Records from a dataset

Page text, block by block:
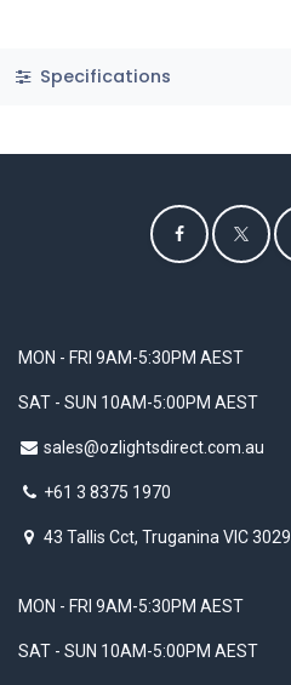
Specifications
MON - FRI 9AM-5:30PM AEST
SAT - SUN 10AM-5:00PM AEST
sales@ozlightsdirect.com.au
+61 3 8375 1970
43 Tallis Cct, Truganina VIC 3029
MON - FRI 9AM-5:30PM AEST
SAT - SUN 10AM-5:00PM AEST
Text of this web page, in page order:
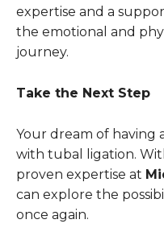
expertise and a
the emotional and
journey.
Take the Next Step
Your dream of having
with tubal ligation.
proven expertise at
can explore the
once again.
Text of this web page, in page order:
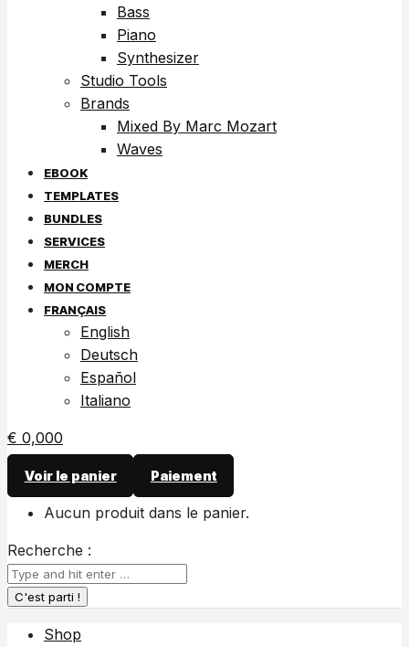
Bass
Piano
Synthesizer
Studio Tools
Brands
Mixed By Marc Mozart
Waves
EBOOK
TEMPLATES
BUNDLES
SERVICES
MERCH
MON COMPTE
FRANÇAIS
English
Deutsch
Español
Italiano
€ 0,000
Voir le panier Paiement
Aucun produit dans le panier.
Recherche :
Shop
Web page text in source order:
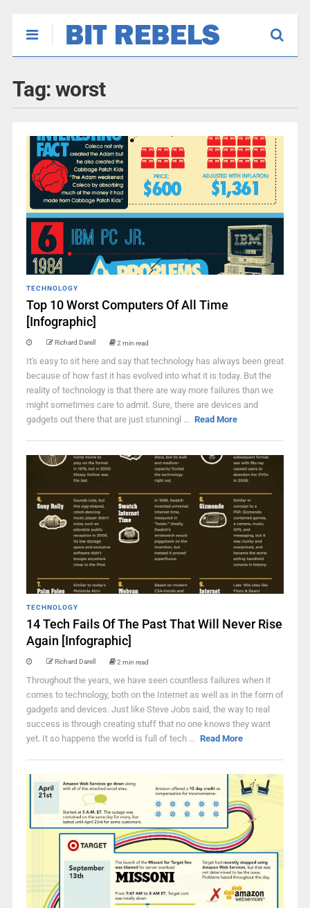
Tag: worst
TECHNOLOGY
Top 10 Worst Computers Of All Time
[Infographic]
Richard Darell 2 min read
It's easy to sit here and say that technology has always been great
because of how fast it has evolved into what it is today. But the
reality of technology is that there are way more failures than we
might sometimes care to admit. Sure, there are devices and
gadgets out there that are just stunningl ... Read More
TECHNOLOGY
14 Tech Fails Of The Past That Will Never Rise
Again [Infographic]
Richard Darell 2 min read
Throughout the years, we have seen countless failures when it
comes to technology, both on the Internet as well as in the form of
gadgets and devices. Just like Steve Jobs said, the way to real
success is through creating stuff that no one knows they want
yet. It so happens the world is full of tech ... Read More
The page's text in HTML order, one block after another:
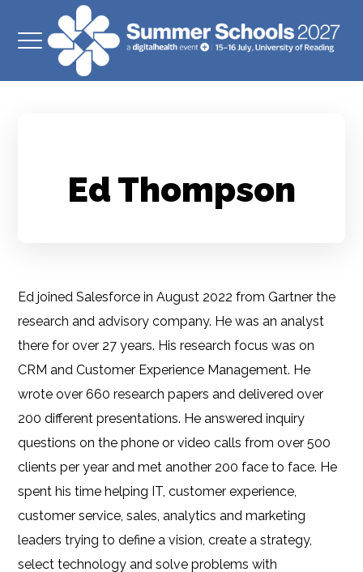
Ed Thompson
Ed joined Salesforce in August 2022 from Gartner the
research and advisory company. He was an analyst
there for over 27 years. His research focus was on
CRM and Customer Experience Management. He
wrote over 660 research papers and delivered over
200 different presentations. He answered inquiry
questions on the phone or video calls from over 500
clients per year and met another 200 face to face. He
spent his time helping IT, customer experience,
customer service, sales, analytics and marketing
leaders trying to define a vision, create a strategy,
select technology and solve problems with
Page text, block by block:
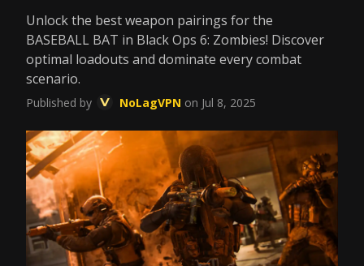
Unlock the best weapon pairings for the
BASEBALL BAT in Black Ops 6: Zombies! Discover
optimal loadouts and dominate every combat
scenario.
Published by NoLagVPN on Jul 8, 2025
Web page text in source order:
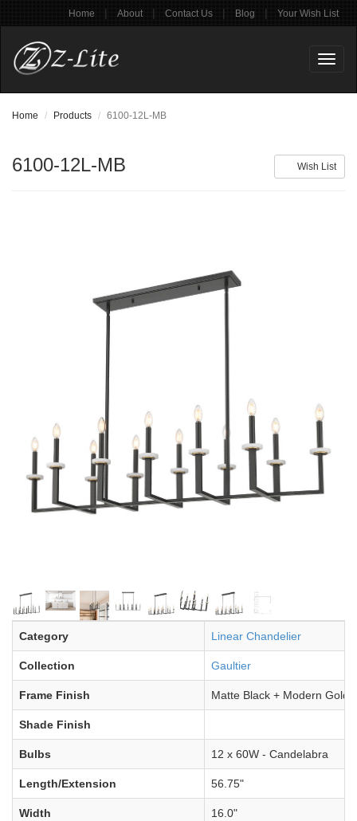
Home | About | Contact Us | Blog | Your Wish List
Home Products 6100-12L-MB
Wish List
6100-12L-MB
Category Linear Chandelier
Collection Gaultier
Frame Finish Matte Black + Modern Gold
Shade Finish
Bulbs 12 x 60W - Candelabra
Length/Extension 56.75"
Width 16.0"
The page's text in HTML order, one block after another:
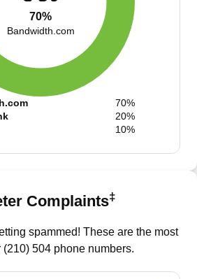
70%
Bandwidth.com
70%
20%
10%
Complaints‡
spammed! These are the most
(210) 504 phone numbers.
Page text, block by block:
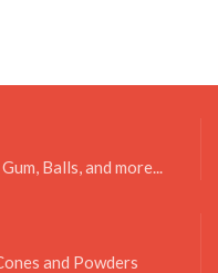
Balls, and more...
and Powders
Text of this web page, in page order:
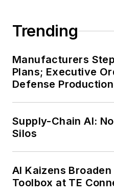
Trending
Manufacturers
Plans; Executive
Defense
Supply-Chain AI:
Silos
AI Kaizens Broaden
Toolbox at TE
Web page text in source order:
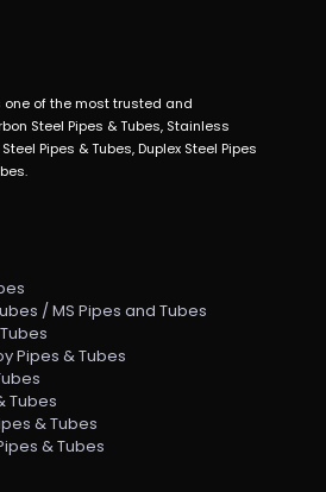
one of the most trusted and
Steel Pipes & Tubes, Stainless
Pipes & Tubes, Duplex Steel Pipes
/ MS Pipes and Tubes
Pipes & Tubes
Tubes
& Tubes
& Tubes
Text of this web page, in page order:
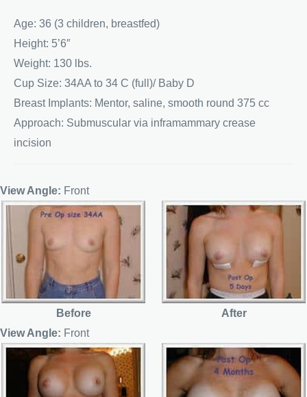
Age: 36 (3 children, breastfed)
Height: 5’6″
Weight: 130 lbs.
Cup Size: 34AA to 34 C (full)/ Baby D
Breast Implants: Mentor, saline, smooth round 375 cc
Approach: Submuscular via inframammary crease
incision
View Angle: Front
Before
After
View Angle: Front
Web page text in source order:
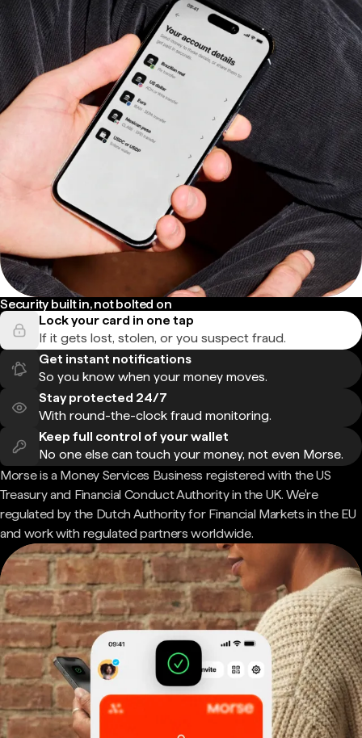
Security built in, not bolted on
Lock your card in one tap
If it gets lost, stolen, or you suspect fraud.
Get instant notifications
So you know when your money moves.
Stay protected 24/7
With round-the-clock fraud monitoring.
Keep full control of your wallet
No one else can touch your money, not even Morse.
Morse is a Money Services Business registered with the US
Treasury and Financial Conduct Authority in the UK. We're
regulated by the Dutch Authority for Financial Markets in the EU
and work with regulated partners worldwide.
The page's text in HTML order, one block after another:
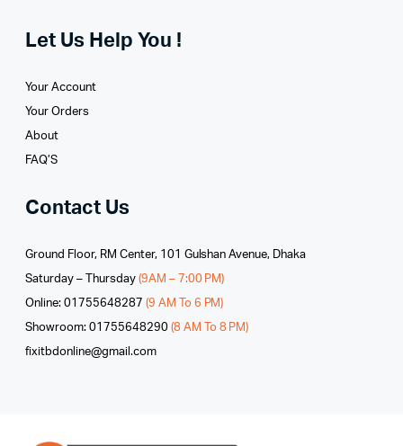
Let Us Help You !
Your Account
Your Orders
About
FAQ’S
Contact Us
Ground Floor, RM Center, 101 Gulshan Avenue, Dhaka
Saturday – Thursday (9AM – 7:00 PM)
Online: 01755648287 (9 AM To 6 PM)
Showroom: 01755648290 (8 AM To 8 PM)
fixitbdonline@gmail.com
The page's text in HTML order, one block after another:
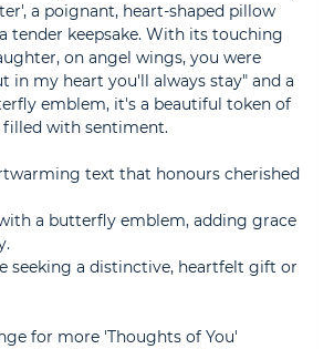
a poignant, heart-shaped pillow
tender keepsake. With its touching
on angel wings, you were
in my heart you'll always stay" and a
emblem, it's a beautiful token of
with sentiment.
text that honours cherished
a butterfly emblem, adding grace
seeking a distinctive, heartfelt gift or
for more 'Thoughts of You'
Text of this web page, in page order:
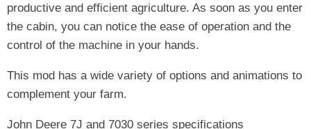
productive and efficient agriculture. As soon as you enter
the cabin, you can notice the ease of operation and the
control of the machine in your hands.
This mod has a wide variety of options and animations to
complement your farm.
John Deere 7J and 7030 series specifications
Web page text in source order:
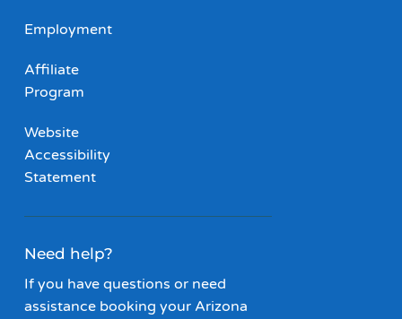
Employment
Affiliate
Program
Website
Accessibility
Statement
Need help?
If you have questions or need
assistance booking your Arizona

## Exercise aim
Where a line of the entries contains the word "control", copy that line.

## Final answer
Keep full control of your wallet
control of the machine in your hands.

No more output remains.